··· Supplied data ···

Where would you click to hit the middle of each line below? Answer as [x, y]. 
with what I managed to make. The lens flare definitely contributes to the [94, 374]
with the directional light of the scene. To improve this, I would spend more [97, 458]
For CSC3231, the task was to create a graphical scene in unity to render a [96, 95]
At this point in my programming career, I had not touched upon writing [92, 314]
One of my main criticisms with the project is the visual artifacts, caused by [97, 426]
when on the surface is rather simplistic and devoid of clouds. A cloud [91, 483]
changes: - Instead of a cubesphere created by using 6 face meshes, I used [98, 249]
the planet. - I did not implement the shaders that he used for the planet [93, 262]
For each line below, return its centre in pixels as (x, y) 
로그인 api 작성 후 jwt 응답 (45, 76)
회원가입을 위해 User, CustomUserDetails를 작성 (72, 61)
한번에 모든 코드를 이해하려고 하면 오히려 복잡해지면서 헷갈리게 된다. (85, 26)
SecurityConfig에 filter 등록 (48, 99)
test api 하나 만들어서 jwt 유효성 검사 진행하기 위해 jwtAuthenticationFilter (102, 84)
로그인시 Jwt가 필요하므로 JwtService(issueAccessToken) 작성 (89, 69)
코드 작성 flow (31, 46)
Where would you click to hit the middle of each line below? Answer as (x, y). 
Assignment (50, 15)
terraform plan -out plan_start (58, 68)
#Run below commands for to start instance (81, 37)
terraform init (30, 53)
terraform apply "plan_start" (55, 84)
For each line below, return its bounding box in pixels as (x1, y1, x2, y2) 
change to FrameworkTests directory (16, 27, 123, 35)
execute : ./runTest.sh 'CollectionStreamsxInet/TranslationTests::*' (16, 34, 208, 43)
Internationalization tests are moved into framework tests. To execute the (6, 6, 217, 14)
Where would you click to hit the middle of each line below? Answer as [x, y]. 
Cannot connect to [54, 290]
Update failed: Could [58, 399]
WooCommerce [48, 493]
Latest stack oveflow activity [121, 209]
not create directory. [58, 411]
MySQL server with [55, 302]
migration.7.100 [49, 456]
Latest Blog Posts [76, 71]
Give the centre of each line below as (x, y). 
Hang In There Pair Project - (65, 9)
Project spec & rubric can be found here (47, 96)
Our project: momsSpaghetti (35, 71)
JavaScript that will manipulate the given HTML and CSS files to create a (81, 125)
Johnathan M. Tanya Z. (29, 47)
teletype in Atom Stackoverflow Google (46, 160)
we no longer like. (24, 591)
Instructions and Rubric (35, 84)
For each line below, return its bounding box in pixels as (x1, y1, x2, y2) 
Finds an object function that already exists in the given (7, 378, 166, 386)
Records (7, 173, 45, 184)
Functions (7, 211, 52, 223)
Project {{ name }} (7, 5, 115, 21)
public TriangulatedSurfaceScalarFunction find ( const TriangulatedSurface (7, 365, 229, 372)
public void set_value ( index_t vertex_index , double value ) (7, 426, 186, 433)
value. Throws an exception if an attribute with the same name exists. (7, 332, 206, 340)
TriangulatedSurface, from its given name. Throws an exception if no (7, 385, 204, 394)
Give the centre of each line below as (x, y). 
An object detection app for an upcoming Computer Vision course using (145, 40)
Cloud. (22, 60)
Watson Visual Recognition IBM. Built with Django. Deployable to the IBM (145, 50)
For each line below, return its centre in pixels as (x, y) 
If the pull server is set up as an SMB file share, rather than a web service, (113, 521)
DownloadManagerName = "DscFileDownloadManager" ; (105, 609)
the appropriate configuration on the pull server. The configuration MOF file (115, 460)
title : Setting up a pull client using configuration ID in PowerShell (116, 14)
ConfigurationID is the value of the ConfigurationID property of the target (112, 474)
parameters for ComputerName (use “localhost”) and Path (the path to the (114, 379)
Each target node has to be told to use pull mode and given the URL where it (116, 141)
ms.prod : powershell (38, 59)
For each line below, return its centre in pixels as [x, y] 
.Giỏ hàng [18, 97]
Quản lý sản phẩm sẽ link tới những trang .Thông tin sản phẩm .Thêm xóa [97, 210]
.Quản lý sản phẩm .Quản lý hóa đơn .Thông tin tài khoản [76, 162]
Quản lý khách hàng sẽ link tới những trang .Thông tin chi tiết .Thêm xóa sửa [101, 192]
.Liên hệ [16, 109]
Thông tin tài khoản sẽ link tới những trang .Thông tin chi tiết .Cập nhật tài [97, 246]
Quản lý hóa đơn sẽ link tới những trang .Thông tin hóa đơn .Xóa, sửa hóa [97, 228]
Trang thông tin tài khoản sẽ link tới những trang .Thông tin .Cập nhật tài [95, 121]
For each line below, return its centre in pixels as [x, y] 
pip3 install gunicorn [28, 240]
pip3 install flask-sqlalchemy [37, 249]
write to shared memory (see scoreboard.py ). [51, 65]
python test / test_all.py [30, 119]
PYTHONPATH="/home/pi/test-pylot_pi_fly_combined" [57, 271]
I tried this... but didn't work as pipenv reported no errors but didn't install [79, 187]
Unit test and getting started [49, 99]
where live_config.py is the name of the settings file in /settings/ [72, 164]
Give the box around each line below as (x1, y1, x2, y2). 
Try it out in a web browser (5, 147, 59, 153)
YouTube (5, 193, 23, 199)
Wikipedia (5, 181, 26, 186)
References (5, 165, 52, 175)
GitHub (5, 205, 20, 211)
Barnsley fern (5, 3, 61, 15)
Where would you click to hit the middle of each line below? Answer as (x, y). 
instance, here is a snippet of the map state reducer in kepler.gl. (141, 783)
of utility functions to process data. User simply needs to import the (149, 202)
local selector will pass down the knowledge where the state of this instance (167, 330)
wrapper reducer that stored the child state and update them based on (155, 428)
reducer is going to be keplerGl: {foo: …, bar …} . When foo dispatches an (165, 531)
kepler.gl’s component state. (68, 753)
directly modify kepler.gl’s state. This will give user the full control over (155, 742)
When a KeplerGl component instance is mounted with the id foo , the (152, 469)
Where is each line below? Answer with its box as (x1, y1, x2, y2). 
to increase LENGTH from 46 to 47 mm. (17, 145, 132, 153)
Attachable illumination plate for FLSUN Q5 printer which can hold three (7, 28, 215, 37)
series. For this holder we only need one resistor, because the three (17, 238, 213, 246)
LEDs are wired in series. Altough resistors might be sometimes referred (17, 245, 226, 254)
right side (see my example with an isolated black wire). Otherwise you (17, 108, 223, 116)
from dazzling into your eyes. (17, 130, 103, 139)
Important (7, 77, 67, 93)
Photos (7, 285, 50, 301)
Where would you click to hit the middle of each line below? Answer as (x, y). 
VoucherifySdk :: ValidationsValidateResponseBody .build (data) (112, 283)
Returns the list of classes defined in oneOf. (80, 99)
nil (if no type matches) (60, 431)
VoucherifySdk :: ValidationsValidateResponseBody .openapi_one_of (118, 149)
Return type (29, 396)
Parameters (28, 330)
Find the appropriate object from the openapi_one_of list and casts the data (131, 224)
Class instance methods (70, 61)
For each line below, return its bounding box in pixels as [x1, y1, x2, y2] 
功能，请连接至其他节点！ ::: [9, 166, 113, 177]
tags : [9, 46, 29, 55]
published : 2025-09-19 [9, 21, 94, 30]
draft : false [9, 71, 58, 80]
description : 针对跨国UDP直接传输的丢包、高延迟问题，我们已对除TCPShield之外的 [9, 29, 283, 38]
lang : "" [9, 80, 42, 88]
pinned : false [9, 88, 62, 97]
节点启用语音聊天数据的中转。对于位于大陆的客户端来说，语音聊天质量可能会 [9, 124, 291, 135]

···
··· Supplied data ···

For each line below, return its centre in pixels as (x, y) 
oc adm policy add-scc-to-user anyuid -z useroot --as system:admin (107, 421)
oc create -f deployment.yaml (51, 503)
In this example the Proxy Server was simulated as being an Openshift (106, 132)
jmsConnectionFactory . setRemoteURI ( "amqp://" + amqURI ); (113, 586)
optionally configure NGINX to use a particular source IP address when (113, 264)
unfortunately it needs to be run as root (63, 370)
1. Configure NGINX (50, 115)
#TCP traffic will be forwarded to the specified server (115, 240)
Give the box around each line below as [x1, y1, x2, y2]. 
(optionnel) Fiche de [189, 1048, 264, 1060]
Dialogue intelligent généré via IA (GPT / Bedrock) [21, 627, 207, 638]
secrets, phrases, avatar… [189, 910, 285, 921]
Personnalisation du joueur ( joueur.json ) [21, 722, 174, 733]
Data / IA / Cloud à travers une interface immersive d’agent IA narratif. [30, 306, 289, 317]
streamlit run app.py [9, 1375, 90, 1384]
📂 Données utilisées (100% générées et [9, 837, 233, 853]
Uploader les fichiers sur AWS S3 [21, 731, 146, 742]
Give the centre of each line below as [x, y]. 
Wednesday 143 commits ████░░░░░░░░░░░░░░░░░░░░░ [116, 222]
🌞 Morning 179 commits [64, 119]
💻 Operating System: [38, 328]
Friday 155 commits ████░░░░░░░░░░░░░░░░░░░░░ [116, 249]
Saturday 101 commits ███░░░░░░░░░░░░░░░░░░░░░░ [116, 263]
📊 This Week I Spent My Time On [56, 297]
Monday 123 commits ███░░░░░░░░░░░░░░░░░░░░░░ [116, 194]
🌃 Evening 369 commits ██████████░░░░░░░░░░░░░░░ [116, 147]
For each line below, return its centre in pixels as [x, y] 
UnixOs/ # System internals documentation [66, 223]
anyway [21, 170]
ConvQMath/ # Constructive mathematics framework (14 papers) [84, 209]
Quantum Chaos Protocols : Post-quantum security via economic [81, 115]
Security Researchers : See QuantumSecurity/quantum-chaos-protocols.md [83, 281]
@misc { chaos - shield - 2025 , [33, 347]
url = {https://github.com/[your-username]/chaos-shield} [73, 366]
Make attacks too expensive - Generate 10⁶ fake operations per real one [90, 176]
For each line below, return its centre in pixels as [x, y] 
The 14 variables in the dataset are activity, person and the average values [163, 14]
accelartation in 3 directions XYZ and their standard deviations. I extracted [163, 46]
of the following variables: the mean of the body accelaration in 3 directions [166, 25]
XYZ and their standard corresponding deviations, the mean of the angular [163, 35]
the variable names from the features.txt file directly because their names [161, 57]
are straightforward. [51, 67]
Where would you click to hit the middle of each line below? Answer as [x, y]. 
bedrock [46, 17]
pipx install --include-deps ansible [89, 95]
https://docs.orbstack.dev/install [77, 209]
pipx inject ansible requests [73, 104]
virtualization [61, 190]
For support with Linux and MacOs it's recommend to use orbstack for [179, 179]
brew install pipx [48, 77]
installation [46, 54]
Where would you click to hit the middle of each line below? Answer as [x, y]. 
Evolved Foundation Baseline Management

···
··· Supplied data ···

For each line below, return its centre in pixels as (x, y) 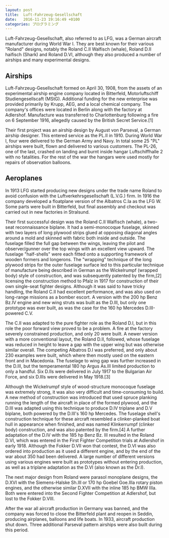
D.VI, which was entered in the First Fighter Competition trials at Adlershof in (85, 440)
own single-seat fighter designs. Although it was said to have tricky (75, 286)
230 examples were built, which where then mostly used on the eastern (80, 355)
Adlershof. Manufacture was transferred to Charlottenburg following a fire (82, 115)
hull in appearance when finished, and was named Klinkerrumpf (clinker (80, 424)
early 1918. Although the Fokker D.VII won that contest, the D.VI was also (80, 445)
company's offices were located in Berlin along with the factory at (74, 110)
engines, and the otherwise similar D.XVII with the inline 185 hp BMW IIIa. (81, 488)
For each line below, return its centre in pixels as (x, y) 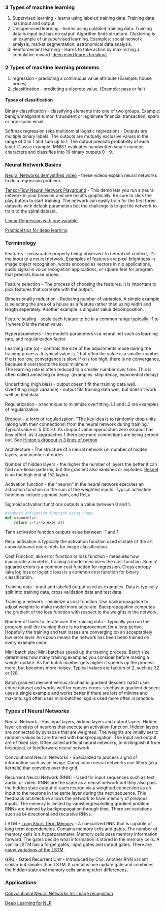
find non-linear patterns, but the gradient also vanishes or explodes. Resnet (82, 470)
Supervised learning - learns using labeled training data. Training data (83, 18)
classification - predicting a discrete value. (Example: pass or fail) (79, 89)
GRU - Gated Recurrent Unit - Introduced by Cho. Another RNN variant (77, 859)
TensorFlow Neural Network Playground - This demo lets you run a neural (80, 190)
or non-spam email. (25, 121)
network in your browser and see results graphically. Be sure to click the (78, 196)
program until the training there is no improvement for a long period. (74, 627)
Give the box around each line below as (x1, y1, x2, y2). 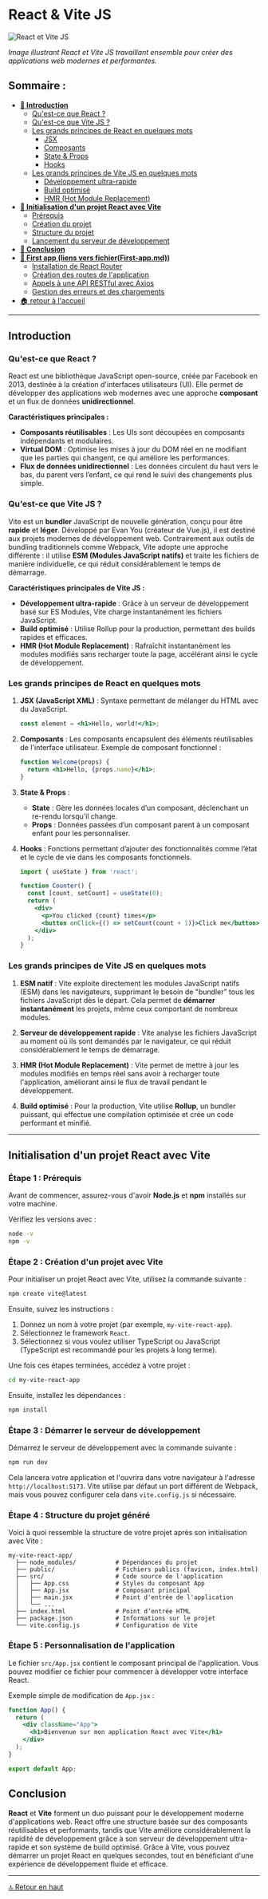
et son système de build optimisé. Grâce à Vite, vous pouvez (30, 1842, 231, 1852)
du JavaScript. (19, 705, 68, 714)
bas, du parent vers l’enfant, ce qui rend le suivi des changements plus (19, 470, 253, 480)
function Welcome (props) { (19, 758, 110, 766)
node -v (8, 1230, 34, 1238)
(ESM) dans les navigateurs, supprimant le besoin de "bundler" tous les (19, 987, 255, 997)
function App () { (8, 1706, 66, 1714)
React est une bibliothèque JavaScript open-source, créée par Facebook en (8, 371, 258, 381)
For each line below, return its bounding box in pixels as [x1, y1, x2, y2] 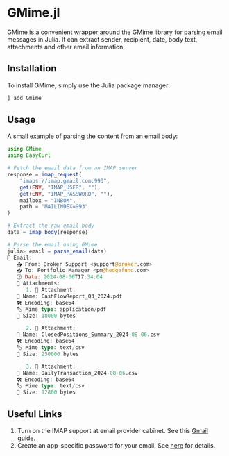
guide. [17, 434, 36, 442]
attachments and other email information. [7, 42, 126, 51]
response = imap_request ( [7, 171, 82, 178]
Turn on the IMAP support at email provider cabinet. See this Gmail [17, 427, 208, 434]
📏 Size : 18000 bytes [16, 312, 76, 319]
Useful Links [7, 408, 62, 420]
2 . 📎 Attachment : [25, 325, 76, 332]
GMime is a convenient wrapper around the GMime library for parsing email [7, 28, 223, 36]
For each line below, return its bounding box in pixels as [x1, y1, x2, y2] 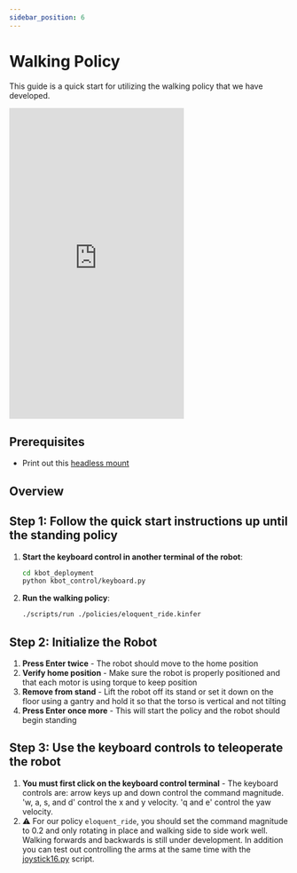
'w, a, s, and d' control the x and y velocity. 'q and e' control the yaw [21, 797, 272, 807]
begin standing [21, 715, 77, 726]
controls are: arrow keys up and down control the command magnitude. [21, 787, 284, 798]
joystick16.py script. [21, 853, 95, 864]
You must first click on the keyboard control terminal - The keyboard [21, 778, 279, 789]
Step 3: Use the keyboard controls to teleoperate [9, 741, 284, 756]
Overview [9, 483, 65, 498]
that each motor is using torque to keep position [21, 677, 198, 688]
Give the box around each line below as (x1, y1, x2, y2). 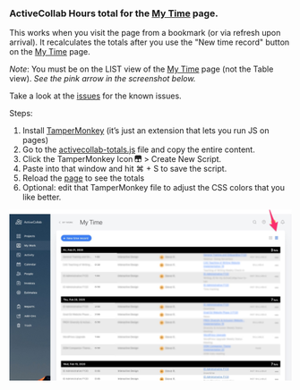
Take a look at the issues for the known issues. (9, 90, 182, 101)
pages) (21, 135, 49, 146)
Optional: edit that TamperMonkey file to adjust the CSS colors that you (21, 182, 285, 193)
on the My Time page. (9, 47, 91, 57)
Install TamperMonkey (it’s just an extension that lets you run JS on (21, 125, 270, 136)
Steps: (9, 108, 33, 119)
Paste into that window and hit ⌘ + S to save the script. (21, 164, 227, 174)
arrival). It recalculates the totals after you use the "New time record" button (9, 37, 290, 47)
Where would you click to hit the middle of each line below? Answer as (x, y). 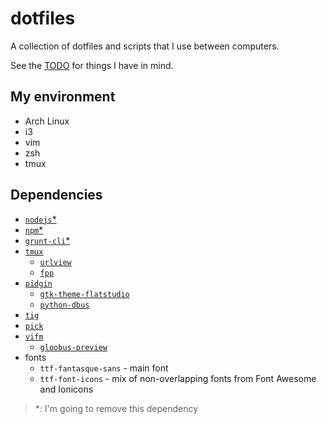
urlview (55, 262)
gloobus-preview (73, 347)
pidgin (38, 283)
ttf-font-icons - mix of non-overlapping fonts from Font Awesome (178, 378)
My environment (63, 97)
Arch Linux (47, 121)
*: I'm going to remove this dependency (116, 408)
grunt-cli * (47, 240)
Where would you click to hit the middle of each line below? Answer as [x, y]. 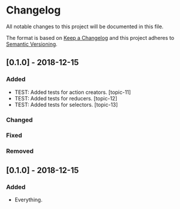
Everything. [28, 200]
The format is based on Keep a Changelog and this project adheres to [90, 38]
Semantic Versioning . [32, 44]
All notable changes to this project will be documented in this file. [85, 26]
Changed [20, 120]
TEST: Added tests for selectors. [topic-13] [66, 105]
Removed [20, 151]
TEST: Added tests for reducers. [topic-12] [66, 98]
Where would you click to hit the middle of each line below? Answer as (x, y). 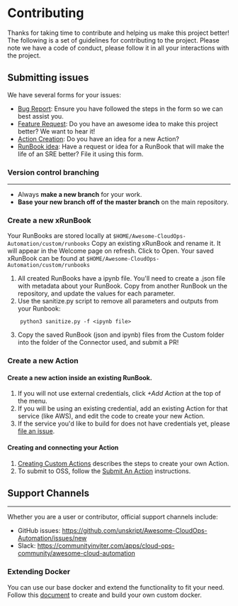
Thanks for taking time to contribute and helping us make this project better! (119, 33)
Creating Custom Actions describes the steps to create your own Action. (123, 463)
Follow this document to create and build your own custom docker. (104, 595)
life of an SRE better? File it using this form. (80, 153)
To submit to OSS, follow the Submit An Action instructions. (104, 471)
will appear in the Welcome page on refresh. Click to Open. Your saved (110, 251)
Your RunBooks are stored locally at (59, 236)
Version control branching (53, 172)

···

Work request:
Go through the listing above and pull out each line containing the word "execute".

Exercise result:
execute : ./runTest.sh 'CollectionStreamsxInet/TranslationTests::*' (16, 34, 208, 43)
Internationalization tests are moved into framework tests. To execute the (6, 6, 217, 14)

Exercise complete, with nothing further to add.